Seipel - Dollfuß - Schuschnigg Dass weder Ignaz Seipel (1876-1932) noch Engelbert Dollfuß (1892-1934) und schon gar nicht Kurt Schuschnigg (1897-1977) in Wien Denkmäler erhalten haben, obwohl sie in den schwersten Zeiten unseres Vaterlandes das Amt des Bundeskanzlers ausübten, erklärt sich aus einer immer noch nicht voll aufgearbeiteten jüngsten Vergangenheit - ihre Verdienste müssten zunächst fair gegen ihre Fehler aufgewogen werden. Niemand bezweifelt heute mehr, dass die Ausschaltung des Parlaments, das Verbot demokratischer Parteien und die Verhängung von Todesurteilen gegen Aufständische schwere politische Fehler waren, die zum Untergang Österreichs beigetragen haben. Vielleicht würde sogar bei einem Überwiegen der Fehler über die Vorzüge ein sichtbares Mahnmal für solche Staatsmänner Sinn machen. Allerdings erst dann, wenn sich so etwas wie eine "Denkmal-Pädagogik" entwickelt hätte, die Denkmäler nicht ohne ausreichende, zum Nachdenken anregende Erklärungen aufstellt. Am 20. Oktober 1935 wurde in St. Pölten eine vom Schöpfer des Heldendenkmals am äußeren Burgtor, Rudolf Wondracek gestaltete Stele zum Gedenken an den von den Nazis ermordeten Bundeskanzler Dr. Engelbert Dollfuß, enthüllt. Das Denkmal wurde 1938 zerstört. Im Grazer Rosarium stellte der Bildhauer Gustinus Ambrosi (1893- 1975), Schöpfer von rund 2400 Skulpturen, Lyriker und Essayist, am 25. Juli 1937 eine Dollfuß-Büste auf.
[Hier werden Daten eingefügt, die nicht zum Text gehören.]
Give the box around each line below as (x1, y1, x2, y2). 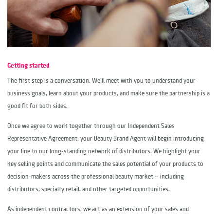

Der auf einem hohen Sockel stehende Dollfuß-Kopf wurde am 12. März 1938 von der Grazer Berufsfeuerwehr mit Ketten umschlungen und unter stürmischen "Sieg-Heil"-Rufen der Zuseher zu Boden gestürzt. Der stark beschädigte Kopf ist erhalten und wurde anlässlich der Ausstellung "Kunst und Diktatur" vor dem Wiener Künstlerhaus 1994 ausgestellt.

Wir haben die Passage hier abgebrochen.